:: Required work ::
Count how many lines below contain the word "baseboard", then give that number alone.
━━━━
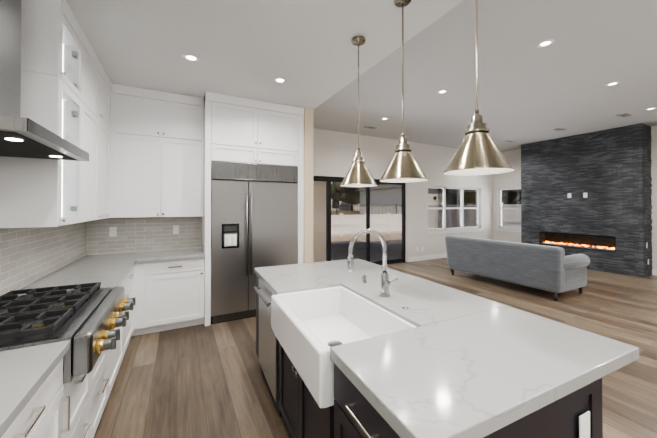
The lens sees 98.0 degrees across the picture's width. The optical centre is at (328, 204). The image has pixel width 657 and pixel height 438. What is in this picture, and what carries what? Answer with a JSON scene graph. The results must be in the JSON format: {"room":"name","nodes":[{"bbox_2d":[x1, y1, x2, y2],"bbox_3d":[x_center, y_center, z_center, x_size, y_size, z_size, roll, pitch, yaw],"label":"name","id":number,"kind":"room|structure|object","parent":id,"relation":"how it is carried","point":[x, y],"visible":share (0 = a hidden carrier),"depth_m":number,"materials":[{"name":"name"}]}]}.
{"room":"kitchen","nodes":[
{"label":"kitchen","id":0,"kind":"room"},
{"bbox_2d":[66,0,463,108],"bbox_3d":[-0.044,-1.767,0.743,2.970,0.620,8.000,0,0,-28],"label":"ceiling","id":1,"kind":"structure","parent":0,"point":[307,50],"depth_m":2.53,"materials":[{"name":"white paint"}]},
{"bbox_2d":[182,53,199,61],"bbox_3d":[-1.348,-1.436,2.801,0.156,0.008,0.156,0,0,-28],"label":"recessed light","id":2,"kind":"object","parent":1,"relation":"in","point":[190,57],"visible":1,"depth_m":2.80,"materials":[{"name":"white"}]},
{"bbox_2d":[273,77,286,82],"bbox_3d":[-0.560,-1.432,3.302,0.156,0.008,0.156,0,0,-28],"label":"recessed light","id":3,"kind":"object","parent":1,"relation":"in","point":[279,80],"visible":1,"depth_m":3.29,"materials":[{"name":"white"}]},
{"bbox_2d":[340,36,377,186],"bbox_3d":[0.263,-0.801,2.496,0.328,1.281,0.328,0,0,-28],"label":"pendant light","id":4,"kind":"object","parent":1,"relation":"hanging from","point":[358,174],"visible":1,"depth_m":2.44,"materials":[{"name":"silver metal"}]},
{"bbox_2d":[379,0,427,182],"bbox_3d":[0.521,-0.805,2.000,0.328,1.281,0.328,0,0,-28],"label":"pendant light","id":5,"kind":"object","parent":1,"relation":"hanging from","point":[403,166],"visible":1,"depth_m":1.95,"materials":[{"name":"silver metal"}]},
{"bbox_2d":[443,0,513,175],"bbox_3d":[0.780,-0.808,1.503,0.328,1.281,0.328,0,0,-28],"label":"pendant light","id":6,"kind":"object","parent":1,"relation":"hanging from","point":[478,152],"visible":1,"depth_m":1.45,"materials":[{"name":"silver metal"}]},
{"bbox_2d":[304,108,312,262],"bbox_3d":[-0.788,-0.092,5.219,0.145,3.300,2.150,0,0,-28],"label":"wall","id":7,"kind":"structure","parent":0,"point":[308,185],"depth_m":4.26,"materials":[{"name":"beige paint"}]},
{"bbox_2d":[94,258,656,437],"bbox_3d":[3.026,1.591,3.105,10.620,0.100,9.400,0,0,-28],"label":"floor","id":8,"kind":"structure","parent":0,"point":[199,381],"depth_m":2.66,"materials":[{"name":"brown wood"}]},
{"bbox_2d":[0,0,303,437],"bbox_3d":[-0.457,0.040,1.528,2.670,2.978,5.898,0,0,-28],"label":"kitchen cabinets","id":9,"kind":"object","parent":8,"relation":"on","point":[90,153],"visible":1,"depth_m":2.89,"materials":[{"name":"painted wood"},{"name":"glass"},{"name":"stainless steel"}]},
{"bbox_2d":[0,0,88,160],"bbox_3d":[-1.667,-0.871,1.481,0.474,1.156,0.900,0,0,-28],"label":"hood","id":10,"kind":"object","parent":9,"relation":"attached to","point":[20,137],"depth_m":1.69,"materials":[{"name":"silver metal"}]},
{"bbox_2d":[0,217,201,295],"bbox_3d":[-1.058,0.150,1.214,1.316,0.926,5.898,0,0,-28],"label":"backsplash","id":11,"kind":"structure","parent":9,"relation":"on","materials":[{"name":"tile"}]},
{"bbox_2d":[0,248,204,437],"bbox_3d":[-1.058,0.633,1.210,1.316,0.040,5.898,0,0,-28],"label":"countertop","id":12,"kind":"structure","parent":9,"relation":"on","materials":[{"name":"stone"}]},
{"bbox_2d":[109,227,116,236],"bbox_3d":[-2.751,0.350,3.641,0.074,0.120,0.008,0,0,-28],"label":"outlet","id":13,"kind":"object","parent":9,"relation":"attached to","point":[112,231],"depth_m":3.64,"materials":[{"name":"white plastic"}]},
{"bbox_2d":[173,225,178,233],"bbox_3d":[-2.121,0.353,3.969,0.074,0.120,0.008,0,0,-28],"label":"outlet","id":14,"kind":"object","parent":9,"relation":"attached to","point":[175,227],"depth_m":3.97,"materials":[{"name":"white plastic"}]},
{"bbox_2d":[211,161,297,323],"bbox_3d":[-1.092,0.499,4.147,1.182,2.100,0.642,0,0,-28],"label":"fridge","id":15,"kind":"object","parent":9,"relation":"in","point":[254,205],"depth_m":3.85,"materials":[{"name":"grey metal"}]},
{"bbox_2d":[254,273,602,437],"bbox_3d":[0.167,1.096,1.945,1.017,0.874,2.270,0,0,-25],"label":"kitchen island","id":16,"kind":"object","parent":8,"relation":"on","point":[315,397],"depth_m":1.23,"materials":[{"name":"wood"},{"name":"quartz"},{"name":"metal"}]},
{"bbox_2d":[254,279,280,416],"bbox_3d":[-0.511,1.102,2.312,0.096,0.866,0.600,0,0,-25],"label":"dishwasher","id":17,"kind":"object","parent":16,"relation":"in","point":[268,342],"depth_m":2.24,"materials":[{"name":"silver metal"}]},
{"bbox_2d":[254,257,405,292],"bbox_3d":[-0.004,0.649,2.665,1.200,0.051,0.875,0,0,-25],"label":"island countertop","id":18,"kind":"structure","parent":16,"relation":"on","point":[316,275],"depth_m":2.53,"materials":[{"name":"white stone"}]},
{"bbox_2d":[274,285,413,352],"bbox_3d":[0.047,0.754,1.725,0.529,0.243,0.868,0,0,-25],"label":"sink","id":19,"kind":"object","parent":18,"relation":"in","point":[335,314],"depth_m":1.98,"materials":[{"name":"white ceramic"}]},
{"bbox_2d":[342,274,501,324],"bbox_3d":[0.598,0.644,1.983,0.685,0.051,0.870,0,0,-25],"label":"island countertop","id":20,"kind":"structure","parent":16,"relation":"on","point":[419,300],"depth_m":1.83,"materials":[{"name":"white stone"}]},
{"bbox_2d":[330,305,638,437],"bbox_3d":[0.668,0.638,1.224,1.200,0.051,0.565,0,0,-25],"label":"island countertop","id":21,"kind":"structure","parent":16,"relation":"on","point":[475,375],"depth_m":1.08,"materials":[{"name":"white stone"}]},
{"bbox_2d":[445,235,589,300],"bbox_3d":[3.557,1.125,5.651,1.089,0.869,2.190,0,0,-28],"label":"sofa","id":22,"kind":"object","parent":8,"relation":"on","point":[555,270],"visible":1,"depth_m":4.96,"materials":[{"name":"grey fabric"}]},
{"bbox_2d":[521,123,652,277],"bbox_3d":[6.366,-0.075,7.286,0.542,3.298,2.454,0,0,-28],"label":"stone fireplace column","id":23,"kind":"structure","parent":8,"relation":"on","point":[608,171],"depth_m":6.79,"materials":[{"name":"grey stone"}]},
{"bbox_2d":[540,232,615,252],"bbox_3d":[6.285,0.923,7.225,0.278,0.360,1.550,0,0,-28],"label":"firebox","id":24,"kind":"object","parent":23,"relation":"in","point":[587,247],"visible":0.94,"depth_m":7.09,"materials":[{"name":"black"}]},
{"bbox_2d":[313,128,492,261],"bbox_3d":[2.207,-0.072,7.906,7.650,3.300,0.150,0,0,-28],"label":"wall","id":25,"kind":"structure","parent":0,"point":[334,152],"depth_m":7.93,"materials":[{"name":"white paint"}]},
{"bbox_2d":[313,176,404,264],"bbox_3d":[0.537,0.462,7.027,3.480,2.220,0.080,0,0,-28],"label":"sliding door","id":26,"kind":"structure","parent":25,"relation":"attached to","point":[327,180],"depth_m":7.23,"materials":[{"name":"black"}]},
{"bbox_2d":[408,253,446,261],"bbox_3d":[3.842,1.519,8.652,3.750,0.130,0.013,0,0,-28],"label":"baseboard","id":27,"kind":"structure","parent":25,"relation":"attached to","point":[443,255],"depth_m":8.11,"materials":[{"name":"white wood"}]},
{"bbox_2d":[427,186,483,233],"bbox_3d":[3.880,0.175,8.750,2.520,1.380,0.175,0,0,-28],"label":"window","id":28,"kind":"structure","parent":25,"relation":"in","point":[457,209],"depth_m":8.83,"materials":[{"name":"white"}]},
{"bbox_2d":[313,0,656,151],"bbox_3d":[3.026,-1.909,3.132,10.620,0.300,9.400,0,0,-28],"label":"ceiling","id":29,"kind":"structure","parent":0,"point":[529,91],"depth_m":3.95,"materials":[{"name":"grey paint"}]},
{"bbox_2d":[362,125,377,128],"bbox_3d":[0.928,-1.728,6.401,0.360,0.008,0.160,0,0,-28],"label":"ceiling vent","id":30,"kind":"object","parent":29,"relation":"in","point":[367,126],"visible":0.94,"depth_m":6.41,"materials":[{"name":"white metal"}]},
{"bbox_2d":[437,90,447,93],"bbox_3d":[1.765,-1.744,4.425,0.156,0.008,0.156,0,0,-28],"label":"recessed light","id":31,"kind":"object","parent":29,"relation":"in","point":[441,91],"visible":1,"depth_m":4.42,"materials":[{"name":"white"}]},
{"bbox_2d":[537,39,553,47],"bbox_3d":[2.368,-1.754,3.115,0.156,0.008,0.156,0,0,-28],"label":"recessed light","id":32,"kind":"object","parent":29,"relation":"in","point":[545,43],"visible":1,"depth_m":3.11,"materials":[{"name":"white"}]},
{"bbox_2d":[552,127,566,130],"bbox_3d":[5.322,-1.727,6.581,0.360,0.008,0.160,0,0,-28],"label":"ceiling vent","id":33,"kind":"object","parent":29,"relation":"in","point":[559,129],"visible":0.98,"depth_m":6.58,"materials":[{"name":"white metal"}]},
{"bbox_2d":[605,81,619,85],"bbox_3d":[4.123,-1.746,4.141,0.156,0.008,0.156,0,0,-28],"label":"recessed light","id":34,"kind":"object","parent":29,"relation":"in","point":[613,83],"visible":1,"depth_m":4.13,"materials":[{"name":"white"}]},
{"bbox_2d":[615,113,632,117],"bbox_3d":[5.759,-1.734,5.568,0.360,0.008,0.160,0,0,-28],"label":"ceiling vent","id":35,"kind":"object","parent":29,"relation":"in","point":[622,115],"visible":0.98,"depth_m":5.57,"materials":[{"name":"white metal"}]},
{"bbox_2d":[493,125,656,269],"bbox_3d":[7.669,-0.090,5.535,0.150,3.300,9.100,0,0,-28],"label":"wall","id":36,"kind":"structure","parent":0,"point":[512,179],"depth_m":8.88,"materials":[{"name":"white paint"}]},
{"bbox_2d":[496,188,520,231],"bbox_3d":[5.832,0.177,9.013,0.175,1.380,1.030,0,0,-28],"label":"window","id":37,"kind":"structure","parent":36,"relation":"in","point":[508,229],"depth_m":9.22,"materials":[{"name":"white"}]},
{"bbox_2d":[652,269,656,275],"bbox_3d":[8.430,1.482,3.884,0.013,0.130,5.490,0,0,-28],"label":"baseboard","id":38,"kind":"structure","parent":36,"relation":"attached to","point":[654,272],"depth_m":6.28,"materials":[{"name":"white wood"}]},
{"label":"outside","id":39,"kind":"structure","parent":0,"visible":0},
{"bbox_2d":[331,233,401,261],"bbox_3d":[-0.480,1.864,33.353,90.000,0.140,100.000,0,0,-28],"label":"ground","id":40,"kind":"structure","parent":39,"point":[373,255],"depth_m":10.68,"materials":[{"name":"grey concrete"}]},
{"bbox_2d":[313,181,325,262],"bbox_3d":[-0.169,0.090,8.082,5.200,3.020,2.340,0,0,-28],"label":"patio cover","id":41,"kind":"object","parent":40,"relation":"on","point":[321,227],"depth_m":7.56,"materials":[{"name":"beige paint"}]},
{"bbox_2d":[331,204,401,214],"bbox_3d":[1.067,0.942,30.389,90.000,1.740,26.700,0,0,-28],"label":"berm","id":42,"kind":"structure","parent":40,"relation":"on","point":[355,212],"depth_m":18.88,"materials":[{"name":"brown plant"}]},
{"bbox_2d":[331,182,436,213],"bbox_3d":[15.484,-3.040,44.522,40.200,8.200,35.800,0,0,-28],"label":"houses","id":43,"kind":"structure","parent":42,"relation":"on","point":[387,195],"depth_m":23.39,"materials":[{"name":"white"}]},
{"bbox_2d":[331,204,520,236],"bbox_3d":[0.846,0.726,4.288,21.670,1.750,19.370,0,0,-28],"label":"fence","id":44,"kind":"object","parent":40,"relation":"on","point":[345,224],"depth_m":15.36,"materials":[{"name":"beige concrete"}]},
{"bbox_2d":[331,182,520,210],"bbox_3d":[15.417,-4.110,38.533,48.685,12.248,58.876,0,0,-28],"label":"trees","id":45,"kind":"object","parent":40,"relation":"on","point":[513,197],"depth_m":40.02,"materials":[{"name":"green plant"}]}
]}
━━━━
:: Result below ::
2